The mothers and children of Narmak — the lower-middle class district where Ahmadinejad famously has his residence — have so far been spared violence, but they’ve also not seen the victory celebrations that pro-Ahmadinejad newspapers and state broadcasters have claimed are taking place.

The Hosseinis, like many in their area, voted for Ahmadinejad after days of discussing their thoughts about the country and the candidates. They belong neither to the segment of the president’s voting bloc that was instructed to cast their votes for him, nor the underclass portion of the populace overjoyed by the president’s coarsest displays of populism.

However many ballots were coerced or falsified, there are a significant number of Iranians who cast their ballots for Ahmadinejad voluntarily and with a clear conscience. And they are now beginning to question their own judgment.

“I saw Ahmadinejad as someone who would defend the revolution,” Mansour said.

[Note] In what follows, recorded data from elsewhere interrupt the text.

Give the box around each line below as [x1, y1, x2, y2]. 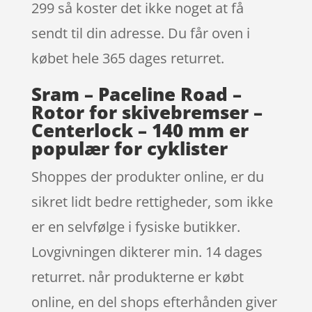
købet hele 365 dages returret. [31, 48, 224, 68]
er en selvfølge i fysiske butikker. [31, 217, 240, 236]
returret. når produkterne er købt [31, 267, 244, 286]
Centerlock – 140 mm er [31, 117, 249, 143]
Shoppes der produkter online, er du [31, 166, 264, 186]
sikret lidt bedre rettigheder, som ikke [31, 192, 273, 211]
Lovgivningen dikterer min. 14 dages [31, 242, 263, 261]
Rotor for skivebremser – [31, 99, 263, 125]

The lives of the Hosseini family changed dramatically after the events of 1979. Mansour benefited considerably from the forced post-revolutionary redistribution of money and privilege: As the son of factory workers, his rise, through war-time connections made during military service, to a civil service desk job at the Tehran company amounted to a significant achievement. But, his rise stopped there: He could not afford a down payment on a nicer apartment; his son works around the clock at a real estate agent’s office, but still cannot afford his own place to live.